Die Pflichten des Menschen gegen sich selbst

Dass der Handelnde in der Wahl seiner Mittel nicht frei ist, dass also nicht der Zweck jedes Mittel heiligt, ergibt sich für Robert Spaemann aus einer einfachen Überlegung. Er erklärt: „Die Zwecke der Menschen sind verschieden. Die Mittelwahl des einen kann für den anderen Vereitelung seines Zweckes sein.“ Das Recht eines jeden, einen anderen beliebig bei dessen Verfolgung seiner Ziele nach seinem eigenen Willen zu behindern, würde den Begriff des Rechts selbst aufheben. Eine solche Befugnis wäre gemäß Robert Spaemann gleichbedeutend mit dem Ende einer Rechtsordnung überhaupt.

Laut Robert Spaemann gibt es allerdings Pflichten des Menschen gegen sich selbst. Diese korrespondieren nicht mit einklagbaren Rechten. Robert Spaemann erklärt: „Das Verhältnis zu sich selbst ist kein durch Regeln der Gerechtigkeit normiertes Verhältnis.“ Denn dem, der bekommt, was er will, geschieht kein Unrecht. Wo es hingegen um das Verhältnis des Handelnden zu Betroffenen geht, entsteht gemäß Robert Spaemann das Problem der Gerechtigkeit, das heißt der Zumutbarkeit der Nebenfolgen des Handelns.

Die zwei Auffassungen der Zumutbarkeit

Hinsichtlich der Frage der Zumutbarkeit gibt es für Robert Spaemann zwei extreme Auffassungen. Die erste ist die anarchistische, die davon ausgeht, dass es kein anderes Kriterium für Zumutbarkeit gibt als die wirkliche Zustimmung der Betroffenen. Denn die Freiheit des Menschen besteht gerade darin, dass nicht andere über den Wert und Rang seiner Wünsche und Interessen zu entscheiden haben. Der Bereich, in dem die individuellen Präferenzen ohne Bevormundung den Ausschlag geben, ist laut Robert Spaemann der freie Markt.

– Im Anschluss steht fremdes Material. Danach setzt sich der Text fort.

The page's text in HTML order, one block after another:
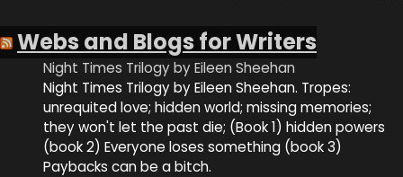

Die zweite Lösung des Problems der Zumutbarkeit ist Robert Spaemann zufolge das konsensuelle Verfahren. Er erklärt: „Dabei ist die Frage auf eine abstrakte Ebene verlegt. Angesichts der Unmöglichkeit, in jedem Einzelfall die faktische Zustimmung der Betroffenen zu einer Handlung mitsamt ihren Folgen zu erreichen, werden Verfahren eingeführt, mittels deren die Frage nach der Zumutbarkeit im Einzelfall entschieden wird.“ In diesem Fall muss allerdings eine Zwangsgewalt installiert sein, die der auf legitime Weise zustande gekommenen Lösung zur Durchsetzung verhilft.